Светлый фон

– Товарищ Петерс, вам уже лучше? – вежливо осведомился Федор и взглянул на часы.

– Мне хуже. Ты же вроде доктор? Вот, изволь, май диар, оказать мне медисен хелп. Раз уж попался на моем скорбном пути, изволь слушать. Мне надо выговориться, иначе сдохну.

– Это не я вам попался, а вы полезли под колеса.

– Полез. Надеялся, раздавит насмерть. Нет, вру. Умирать не хочу. Знаешь, как душу жжет? Литл Мери хед а шип. Слышал эту английскую песенку? У крошки Мери была овечка. А у крошки Фейги ни черта не было, только единственная ценная вещь. Пуховая шаль, подарок Мани Спиридоновой. Они с Маней вместе сидели в Акатуе. За что сидела Маня, все знают. А за что Фейга, как ты думаешь?

– Понятия не имею.

– Фейга сидела за любовь. Никогда она не была анархисткой, террористкой, эсеркой, ни левой, ни правой, ни в какой партии не состояла. Девочка из хорошей еврейской семьи, тихая, нежная. Угораздило ее в шестнадцать лет влюбиться в одесского уголовника Яшку Шмидмана. Яшка чистил банки, почтовые отделения, с бандой своей не щадил даже богоугодные заведения и мастерские белошвеек. Но после девятьсот пятого стал величать себя Виктором Гарским, анархистом-коммунистом, и, чтобы утвердиться в этой новой благородной роли, замыслил грохнуть киевского генерал-губернатора. Бомбу пытался изготовить самостоятельно, в купеческой гостинице на Подоле. Фейга ничего про это не знала, пришла к нему в номер. Вот тут бомба и взорвалась. Яшка успел сбежать, а Фейгу ранило, контузило, и попала она прямо в руки полиции. Яшку не выдала, все взяла на себя. Из-за малолетства ей заменили смертную казнь бессрочной каторгой. Пошла на каторгу смиренно, как овца, и десять лучших своих лет провела в Акатуе. Ослепла, оглохла. А Яшку все равно взяли, после очередного ограбления, в девятьсот восьмом. Надо отдать ему должное, он попытался спасти крошку Фейгу, заявил прокурору Киевского окружного суда, что он является именно тем лицом, которое принесло в купеческую гостиницу взорвавшуюся там бомбу, и что осужденная по этому делу военно-полевым судом мещанка Фейга Каплан непричастна к совершению означенного преступления.
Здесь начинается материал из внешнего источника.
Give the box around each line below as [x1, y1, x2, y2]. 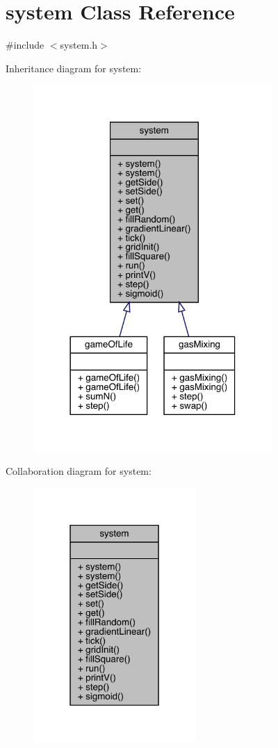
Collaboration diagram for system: [6, 464, 152, 478]
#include [6, 38, 44, 52]
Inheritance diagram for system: [6, 60, 142, 75]
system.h [60, 38, 97, 52]
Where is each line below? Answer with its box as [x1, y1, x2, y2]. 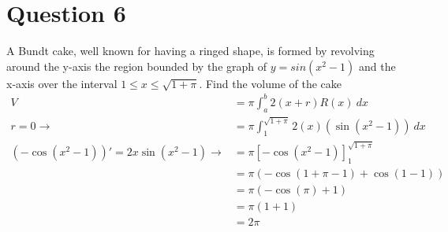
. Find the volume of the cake [199, 75, 342, 91]
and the [359, 57, 396, 74]
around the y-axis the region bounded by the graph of [6, 57, 267, 74]
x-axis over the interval [6, 75, 118, 91]
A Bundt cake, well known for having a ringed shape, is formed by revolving [6, 42, 375, 59]
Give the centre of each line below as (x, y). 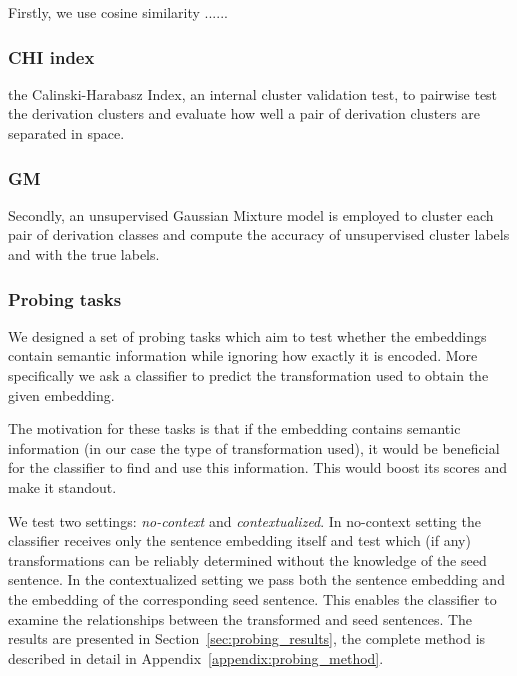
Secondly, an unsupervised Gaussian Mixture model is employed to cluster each (251, 214)
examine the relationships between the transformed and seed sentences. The (240, 618)
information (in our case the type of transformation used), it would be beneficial (254, 447)
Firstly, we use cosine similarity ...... (118, 12)
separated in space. (66, 133)
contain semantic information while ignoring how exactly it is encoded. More (243, 355)
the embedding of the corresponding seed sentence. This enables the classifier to (252, 598)
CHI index (51, 56)

– Ее должны были освободить после этого, – заметил Федор.

– Не освободили. – Петерс грустно покачал головой. – Послали бумагу по инстанциям, да бумага затерялась. Фейга вернулась с каторги только весной семнадцатого, когда освобождали по указу Керенского всех политических. Семья ее к этому времени эмигрировала в Америку. И вот она, одинокая, слепая, глухая, стала разыскивать свою любовь, Виктора Гарского. Встретилась с ним в Харькове, этим летом. Перед свиданием пошла на базар и все свое драгоценное имущество, пуховую шаль, сменяла на кусок французского мыла.